#### Work order:
Print the entries below in their entirety, exactly as they are written.

(Collected data entries)
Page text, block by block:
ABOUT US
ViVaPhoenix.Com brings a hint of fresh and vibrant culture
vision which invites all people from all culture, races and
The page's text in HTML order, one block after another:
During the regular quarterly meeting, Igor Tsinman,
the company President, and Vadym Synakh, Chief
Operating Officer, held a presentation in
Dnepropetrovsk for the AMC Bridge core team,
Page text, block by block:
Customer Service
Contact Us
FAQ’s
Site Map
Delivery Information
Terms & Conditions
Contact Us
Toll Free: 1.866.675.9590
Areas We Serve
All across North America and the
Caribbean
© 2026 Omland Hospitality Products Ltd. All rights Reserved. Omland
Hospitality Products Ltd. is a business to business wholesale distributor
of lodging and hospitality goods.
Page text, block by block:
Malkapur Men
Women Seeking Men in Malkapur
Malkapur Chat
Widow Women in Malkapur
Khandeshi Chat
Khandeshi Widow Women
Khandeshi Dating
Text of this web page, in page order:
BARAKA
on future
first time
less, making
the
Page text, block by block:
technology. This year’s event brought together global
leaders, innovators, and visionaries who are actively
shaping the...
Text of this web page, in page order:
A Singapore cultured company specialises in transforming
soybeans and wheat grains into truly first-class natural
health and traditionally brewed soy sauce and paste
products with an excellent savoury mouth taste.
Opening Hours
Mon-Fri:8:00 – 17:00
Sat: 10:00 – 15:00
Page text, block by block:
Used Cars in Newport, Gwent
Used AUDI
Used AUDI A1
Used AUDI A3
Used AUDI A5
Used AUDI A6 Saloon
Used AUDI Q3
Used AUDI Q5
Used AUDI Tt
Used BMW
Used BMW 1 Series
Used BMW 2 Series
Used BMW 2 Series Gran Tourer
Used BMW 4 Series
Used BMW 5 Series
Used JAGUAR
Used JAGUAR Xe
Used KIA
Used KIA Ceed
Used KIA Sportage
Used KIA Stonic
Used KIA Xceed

#### Written reply:
Page text, block by block:
ABOUT US
ViVaPhoenix.Com brings a hint of fresh and vibrant culture
vision which invites all people from all culture, races and
The page's text in HTML order, one block after another:
During the regular quarterly meeting, Igor Tsinman,
the company President, and Vadym Synakh, Chief
Operating Officer, held a presentation in
Dnepropetrovsk for the AMC Bridge core team,
Page text, block by block:
Customer Service
Contact Us
FAQ’s
Site Map
Delivery Information
Terms & Conditions
Contact Us
Toll Free: 1.866.675.9590
Areas We Serve
All across North America and the
Caribbean
© 2026 Omland Hospitality Products Ltd. All rights Reserved. Omland
Hospitality Products Ltd. is a business to business wholesale distributor
of lodging and hospitality goods.
Page text, block by block:
Malkapur Men
Women Seeking Men in Malkapur
Malkapur Chat
Widow Women in Malkapur
Khandeshi Chat
Khandeshi Widow Women
Khandeshi Dating
Text of this web page, in page order:
BARAKA
on future
first time
less, making
the
Page text, block by block:
technology. This year’s event brought together global
leaders, innovators, and visionaries who are actively
shaping the...
Text of this web page, in page order:
A Singapore cultured company specialises in transforming
soybeans and wheat grains into truly first-class natural
health and traditionally brewed soy sauce and paste
products with an excellent savoury mouth taste.
Opening Hours
Mon-Fri:8:00 – 17:00
Sat: 10:00 – 15:00
Page text, block by block:
Used Cars in Newport, Gwent
Used AUDI
Used AUDI A1
Used AUDI A3
Used AUDI A5
Used AUDI A6 Saloon
Used AUDI Q3
Used AUDI Q5
Used AUDI Tt
Used BMW
Used BMW 1 Series
Used BMW 2 Series
Used BMW 2 Series Gran Tourer
Used BMW 4 Series
Used BMW 5 Series
Used JAGUAR
Used JAGUAR Xe
Used KIA
Used KIA Ceed
Used KIA Sportage
Used KIA Stonic
Used KIA Xceed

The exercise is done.